Regarding the variant classification, we found that nonsynonymous single nucleotide variants (SNVs) were the most prevalent, accounting for 69% of all variants. Synonymous SNVs accounted for 24% of the variants. The remaining 7% were predominantly loss of function variants such as splicing, stop gain, and indels (Additional file 1: Fig. S2a). We observed similar distributions of variants across all chromosomes in both the case and control groups, with the adenine and thymine being the predominant edited bases (Additional file 1: Fig. S2b and S2c). These findings suggest that there were no systemic differences in variant calling or annotation between the cases and controls. A total of 15807 coding genes were affected by ENU at least once in the 1130 case and control samples. This finding represents a coverage of approximately 76% of the whole mouse exome (Additional file 1: Fig. S2c). On average, the G1 progeny exhibited 59 (66,928/1130) exonic ENU-induced de novo variants on average per fetus. Notably, this number is 53 times greater than the observed de novo mutation rate in humans, as reported in previous studies [9]. This increased mutation load provides an opportunity to explore and identify risk genes associated with heart defects.
Increased mutation burden in mice with CHD
To assess the difference in mutation burden between the case and control groups, we developed an expected mutational model under the ENU treatment. This model involved simulating all possible nucleotide changes to the whole mouse protein coding sequence and deriving the expected frequency of each possible variant based on several factors, including the average of 59 exonic ENU-induced de novo variants per sample, transcript length, and ENU mutation bias (Additional file 2: Table S3).
All the variants were classified into distinct classes, such as synonymous, missense, and loss-of-function (LoF) variants, which included stop gain, stop loss, start loss, splicing, and frameshift variants. Damaging missense mutations (D-Mis) were defined as missense mutations predicted to be damaging by SIFT-4G, the only prediction algorithm available for mice. The expected and observed numbers of variants in each variant class were subsequently compared for the control and case groups using a one-tailed Poisson test [9] (Table 2). As expected, the mutation rates in all variant classes were accurately predicted in the control group. However, we observed a 1.13-fold excess of LoF mutations in the case group across all the genes, indicating a greater burden of LoF mutations in the cases compared to the controls (p = 3.9 × 10−10). Furthermore, damaging mutations, including LoF and D-Mis variants in genes known to be related to CHD [32], and LoF mutations in genes highly expressed in the developing heart [9, 35] were markedly enriched in CHD cases but not in controls. In contrast, genes with low expression in the heart [9, 35] were not enriched with any genetic variants in either the case or control groups. Interestingly, although previous studies have implicated recessive mutations in cilia genes in both mouse [15] and human CHD [34], we did not observe significant enrichment of heterozygous mutations of cilia genes in this dominant screen. However, we found an increased incidence of LoF mutations in chromatin genes [34] in the cases but not in the controls (Additional file 1: Table S4).

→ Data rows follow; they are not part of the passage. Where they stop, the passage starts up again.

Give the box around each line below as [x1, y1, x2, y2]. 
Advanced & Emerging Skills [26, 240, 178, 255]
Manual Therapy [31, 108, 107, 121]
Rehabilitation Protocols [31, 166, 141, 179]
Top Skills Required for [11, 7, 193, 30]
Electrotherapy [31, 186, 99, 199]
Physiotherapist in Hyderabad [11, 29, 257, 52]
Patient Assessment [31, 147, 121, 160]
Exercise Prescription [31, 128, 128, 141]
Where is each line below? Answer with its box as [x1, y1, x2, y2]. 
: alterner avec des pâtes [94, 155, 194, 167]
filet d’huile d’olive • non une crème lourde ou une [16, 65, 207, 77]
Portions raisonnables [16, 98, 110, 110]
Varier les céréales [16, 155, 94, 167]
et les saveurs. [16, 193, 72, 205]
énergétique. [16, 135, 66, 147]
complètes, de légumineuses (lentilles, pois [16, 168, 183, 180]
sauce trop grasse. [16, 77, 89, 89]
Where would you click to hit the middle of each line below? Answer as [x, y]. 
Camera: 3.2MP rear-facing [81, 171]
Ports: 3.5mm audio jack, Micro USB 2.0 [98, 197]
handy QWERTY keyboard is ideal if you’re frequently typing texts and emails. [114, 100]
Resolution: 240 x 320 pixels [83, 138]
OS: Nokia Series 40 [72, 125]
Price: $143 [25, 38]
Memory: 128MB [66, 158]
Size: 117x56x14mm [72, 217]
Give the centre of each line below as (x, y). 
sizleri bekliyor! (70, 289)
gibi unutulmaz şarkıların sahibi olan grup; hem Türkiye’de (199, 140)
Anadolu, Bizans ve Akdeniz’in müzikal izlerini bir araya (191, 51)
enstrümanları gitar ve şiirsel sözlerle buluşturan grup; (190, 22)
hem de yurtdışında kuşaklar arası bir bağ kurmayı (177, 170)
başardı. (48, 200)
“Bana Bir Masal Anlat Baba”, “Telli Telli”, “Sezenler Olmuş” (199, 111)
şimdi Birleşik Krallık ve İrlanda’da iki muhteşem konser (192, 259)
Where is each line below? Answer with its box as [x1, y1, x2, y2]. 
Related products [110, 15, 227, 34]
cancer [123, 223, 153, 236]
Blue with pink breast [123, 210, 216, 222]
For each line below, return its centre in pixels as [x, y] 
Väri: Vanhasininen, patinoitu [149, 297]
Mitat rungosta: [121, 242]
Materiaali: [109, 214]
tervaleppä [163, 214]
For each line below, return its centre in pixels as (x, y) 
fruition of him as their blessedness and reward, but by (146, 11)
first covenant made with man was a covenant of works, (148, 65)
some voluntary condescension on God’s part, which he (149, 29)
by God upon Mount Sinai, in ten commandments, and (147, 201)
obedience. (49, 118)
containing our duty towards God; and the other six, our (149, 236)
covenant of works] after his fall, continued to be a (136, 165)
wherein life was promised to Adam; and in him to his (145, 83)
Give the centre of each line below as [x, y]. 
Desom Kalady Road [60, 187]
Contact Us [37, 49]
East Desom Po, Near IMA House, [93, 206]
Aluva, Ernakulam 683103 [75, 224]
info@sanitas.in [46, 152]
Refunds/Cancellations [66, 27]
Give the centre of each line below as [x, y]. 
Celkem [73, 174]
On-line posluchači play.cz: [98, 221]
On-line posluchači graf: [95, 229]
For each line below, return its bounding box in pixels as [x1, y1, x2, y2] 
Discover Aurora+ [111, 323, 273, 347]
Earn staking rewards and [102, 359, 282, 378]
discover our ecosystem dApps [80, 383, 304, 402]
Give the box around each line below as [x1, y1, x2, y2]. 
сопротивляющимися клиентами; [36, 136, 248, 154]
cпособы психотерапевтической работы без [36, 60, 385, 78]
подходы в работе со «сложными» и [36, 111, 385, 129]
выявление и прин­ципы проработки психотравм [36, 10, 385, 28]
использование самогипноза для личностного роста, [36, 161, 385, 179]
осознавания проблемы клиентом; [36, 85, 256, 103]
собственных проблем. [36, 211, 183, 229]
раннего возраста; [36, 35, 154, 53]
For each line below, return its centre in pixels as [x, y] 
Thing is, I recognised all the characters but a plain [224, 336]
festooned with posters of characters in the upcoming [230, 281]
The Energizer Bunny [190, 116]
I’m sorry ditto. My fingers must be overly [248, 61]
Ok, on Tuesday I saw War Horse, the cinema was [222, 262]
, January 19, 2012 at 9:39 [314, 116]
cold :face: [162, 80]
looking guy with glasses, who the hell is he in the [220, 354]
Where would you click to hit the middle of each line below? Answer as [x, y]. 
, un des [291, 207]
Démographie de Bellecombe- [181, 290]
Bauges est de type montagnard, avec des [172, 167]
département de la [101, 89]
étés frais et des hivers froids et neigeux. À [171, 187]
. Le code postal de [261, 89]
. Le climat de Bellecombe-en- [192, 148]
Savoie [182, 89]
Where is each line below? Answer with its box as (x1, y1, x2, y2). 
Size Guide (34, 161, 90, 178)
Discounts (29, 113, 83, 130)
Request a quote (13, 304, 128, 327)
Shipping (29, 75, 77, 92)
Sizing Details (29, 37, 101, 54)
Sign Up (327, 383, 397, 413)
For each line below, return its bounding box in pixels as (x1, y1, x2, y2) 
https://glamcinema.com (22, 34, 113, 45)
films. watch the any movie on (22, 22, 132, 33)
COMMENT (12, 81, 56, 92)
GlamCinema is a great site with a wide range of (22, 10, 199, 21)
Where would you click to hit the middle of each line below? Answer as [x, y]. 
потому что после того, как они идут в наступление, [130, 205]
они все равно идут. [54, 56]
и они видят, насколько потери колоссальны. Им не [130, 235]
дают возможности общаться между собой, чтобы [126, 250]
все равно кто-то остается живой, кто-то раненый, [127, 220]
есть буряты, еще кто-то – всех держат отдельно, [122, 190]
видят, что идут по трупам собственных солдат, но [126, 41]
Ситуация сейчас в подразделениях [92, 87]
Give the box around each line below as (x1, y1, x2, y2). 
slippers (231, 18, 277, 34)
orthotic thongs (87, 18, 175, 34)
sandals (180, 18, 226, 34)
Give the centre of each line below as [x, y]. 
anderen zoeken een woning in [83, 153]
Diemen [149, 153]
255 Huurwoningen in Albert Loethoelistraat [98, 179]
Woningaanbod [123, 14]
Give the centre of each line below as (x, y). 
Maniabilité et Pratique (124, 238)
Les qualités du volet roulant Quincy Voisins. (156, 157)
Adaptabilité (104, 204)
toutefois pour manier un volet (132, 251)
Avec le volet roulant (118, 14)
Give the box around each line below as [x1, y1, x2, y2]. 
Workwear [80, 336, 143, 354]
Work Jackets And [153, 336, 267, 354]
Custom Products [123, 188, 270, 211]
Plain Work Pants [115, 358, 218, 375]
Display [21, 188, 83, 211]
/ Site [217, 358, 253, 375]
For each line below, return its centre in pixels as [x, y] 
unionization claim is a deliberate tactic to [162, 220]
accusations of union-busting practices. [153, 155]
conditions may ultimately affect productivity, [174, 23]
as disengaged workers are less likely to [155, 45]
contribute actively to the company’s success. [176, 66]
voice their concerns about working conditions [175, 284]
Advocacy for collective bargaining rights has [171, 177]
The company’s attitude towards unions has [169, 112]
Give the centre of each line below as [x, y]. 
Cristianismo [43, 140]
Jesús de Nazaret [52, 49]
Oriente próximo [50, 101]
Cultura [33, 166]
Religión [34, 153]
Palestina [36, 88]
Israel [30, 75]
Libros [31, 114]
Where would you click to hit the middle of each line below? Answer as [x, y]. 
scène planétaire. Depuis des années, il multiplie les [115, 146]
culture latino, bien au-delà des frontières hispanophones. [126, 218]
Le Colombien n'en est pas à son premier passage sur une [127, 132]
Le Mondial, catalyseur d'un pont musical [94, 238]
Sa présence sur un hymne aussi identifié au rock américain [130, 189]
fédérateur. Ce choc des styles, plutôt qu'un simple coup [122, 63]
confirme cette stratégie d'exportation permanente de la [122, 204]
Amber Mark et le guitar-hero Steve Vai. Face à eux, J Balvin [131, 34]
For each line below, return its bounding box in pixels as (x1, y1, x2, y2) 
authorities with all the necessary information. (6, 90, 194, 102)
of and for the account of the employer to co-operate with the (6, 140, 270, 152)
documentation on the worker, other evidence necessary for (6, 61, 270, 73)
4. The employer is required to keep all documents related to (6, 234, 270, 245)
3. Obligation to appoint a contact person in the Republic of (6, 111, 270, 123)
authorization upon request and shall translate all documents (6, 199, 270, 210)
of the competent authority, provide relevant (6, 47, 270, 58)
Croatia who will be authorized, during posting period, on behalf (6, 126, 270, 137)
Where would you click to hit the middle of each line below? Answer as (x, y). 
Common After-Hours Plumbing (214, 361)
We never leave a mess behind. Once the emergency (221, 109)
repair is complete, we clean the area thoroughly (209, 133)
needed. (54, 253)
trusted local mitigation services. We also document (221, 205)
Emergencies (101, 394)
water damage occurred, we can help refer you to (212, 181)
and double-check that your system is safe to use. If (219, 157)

The identical genetic backgrounds of the case-control mice and uniform sequence coverage allowed us to directly compare the mutation rates between the cases and controls using one-tailed Poisson tests [35] (Additional file 1: Table S5). In line with the previous analysis based on the expectation model, the cases had a significant excess of LoF mutations across all genes and genes with high heart expression. Additionally, CHD-related genes were enriched in cases for the damaging variants (LoF and D-Mis). These findings indicate that simultaneously disrupting single alleles of multiple genes in the germ line can lead to heart defects in the offspring.
Heart contraction genes enriched in mice with CHD
For each gene, we considered all qualifying variants within the specified variant classes and summed their allele counts in the case group, control group, and expected mutational model separately. We then performed a one-sided binomial test to determine whether there was a significant deviation in the frequency of damaging mutations in each gene from the expected distribution. After correcting for multiple testing (FDR<0.05, Storey’s q-value procedure [31]), a total of 148 and 25 genes were significantly enriched in the cases and controls, respectively (Additional file 2: Table S6 and S7). Among all these case-enriched genes, Notch1 [41, 42], Fbn2 [43], Prrl2 [44], and Rere [45] are established CHD genes with an autosomal dominant inheritance pattern in humans. No genes enriched in the control mice are known to be associated with CHD with an autosomal dominant inheritance pattern.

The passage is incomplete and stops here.